We are pleased to announce the first set of courses supported by Digital Humanities at Berkeley New Course Component grants. These classes showcase the innovative ways that instructors have embedded digital humanities skills into disciplinary practices and offer students the opportunity to work with a variety of digital tools and methods. Instructors will be collaborating with campus partners, such as the Archaeological Resource Facility (ARF), the Center for New Music and Audio Technologies (CNMAT), and the Visual Resources Center (VRC). All courses are currently open for Fall 2015 enrollment.
Rochelle Terman & Laura Stoker, Political Science 239T: Introduction To Computational Tools And Techniques For Social Research
Tuesday 4-6 PM
CCN: 72290
4 Units
Limit: 15 Students
This course will provide graduate students the critical technical skills necessary to conduct research in computational social science and digital humanities, introducing them to the basic computer literacy, programming skills, and application knowledge that students need to be successful in further methods work. The course is divided into three main sections: skills, applications, and community engagement.

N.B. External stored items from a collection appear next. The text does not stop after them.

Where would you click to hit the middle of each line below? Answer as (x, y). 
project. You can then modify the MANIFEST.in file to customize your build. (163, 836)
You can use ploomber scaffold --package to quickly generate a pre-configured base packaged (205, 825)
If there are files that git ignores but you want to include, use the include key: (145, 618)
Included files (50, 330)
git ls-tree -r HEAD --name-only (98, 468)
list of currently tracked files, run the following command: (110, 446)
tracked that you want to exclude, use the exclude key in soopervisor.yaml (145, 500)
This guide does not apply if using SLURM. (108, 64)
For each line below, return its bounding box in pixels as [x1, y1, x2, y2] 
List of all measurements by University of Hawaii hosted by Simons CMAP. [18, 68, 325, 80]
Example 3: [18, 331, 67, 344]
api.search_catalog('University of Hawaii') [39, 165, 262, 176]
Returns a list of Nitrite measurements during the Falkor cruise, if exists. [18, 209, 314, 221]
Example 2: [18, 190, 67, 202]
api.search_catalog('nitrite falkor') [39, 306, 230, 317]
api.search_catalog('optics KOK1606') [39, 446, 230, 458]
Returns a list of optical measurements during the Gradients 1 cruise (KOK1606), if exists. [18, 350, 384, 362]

The “skills” portion will introduce students to basic computer literacy, terminologies, and programming languages - i.e. Unix Shell, R, Python, and Git. The second part of the course provides students the opportunity to use the skills they learned in part 1 towards practical applications such as automated text analysis, geospatial analysis, data collection via APIs, and data visualization. The third section on community engagement will introduce topics such as ethics and privacy, best practices of reproducible research, scholarly communication and collaboration, and how to further one’s research using UC Berkeley campus resources.

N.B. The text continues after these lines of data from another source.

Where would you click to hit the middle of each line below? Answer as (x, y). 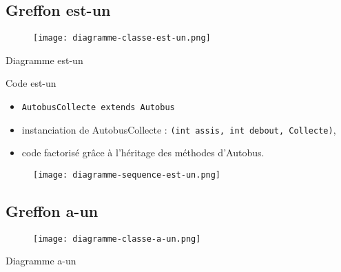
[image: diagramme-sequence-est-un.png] (127, 175)
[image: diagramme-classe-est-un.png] (122, 38)
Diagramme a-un (41, 261)
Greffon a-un (52, 211)
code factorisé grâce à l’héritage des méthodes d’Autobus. (143, 153)
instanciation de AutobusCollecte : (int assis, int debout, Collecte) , (179, 129)
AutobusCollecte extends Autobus (98, 108)
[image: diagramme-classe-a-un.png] (117, 239)

Lisa Trever, History of Art 192L: Mural Painting and the Ancient Americas
Tuesday 10 AM - 1 PM
CCN: 05112
4 Units
Limit: 15 Students
In this seminar we will study the wall paintings of palaces, temples, and tombs from pre-Hispanic Mexico, Guatemala, and Peru with an emphasis on the early periods prior to the Aztec and Inca empires. Secondarily, we will examine colonial, modern, and contemporary legacies of indigenous painting in Latin America and the United States. Readings will come from art historical and archaeological literature, as well as critical sources on space and proxemics, the built environment, and embodiment and subjectivity. Discussion topics will include: artistic techniques and materials, iconography, text and image, narrative and ornament, style and ethnicity, courtly culture and religious practice. We will also discuss the pragmatics of conservation and illustration and the politics and ethics of the discovery, collection, and exportation of cultural patrimony. This seminar is supported by the Digital Humanities at Berkeley program, which will allow us to experiment with new technologies for imaging murals within their ancient contexts and to digitally record our seminar’s site visits to murals in the Bay Area. We will make visits as a class to see the Teotihuacan mural fragments at the de Young Museum, Diego Rivera’s 1940 Pan-American Unity mural at City College of San Francisco, and the small Rivera mural in Stern Hall on this campus.
Edmund Campion, MUSIC 158A: Sound and Music Computing with CNMAT Technologies
Monday and Thursday 9:30 AM - 11 AM
CCN: 60599
4 Units
Limit: 30 Students
Monday and Thursday 11 AM - 12:30 PM
CCN: 61005
4 Units
Limit: 30 Students (*currently full)
Explore the intersection of music and computers using a combination of scientific, technological, and artistic methodologies. Musical concerns within a computational frame are addressed through the acquisition of basic programming skills for the creation and control of digital sound. Will learn core concepts and techniques of computer-based music composition using the Cycling74/MaxMSP programming environment in combination with associated software tools and programming approaches created by the Center for New Music and Audio Technologies. Included will be exposure to the essentials of digital audio signal processing, musical acoustics and psychoacoustics, sound analysis and synthesis. The course is hands-on and taught from the computer lab.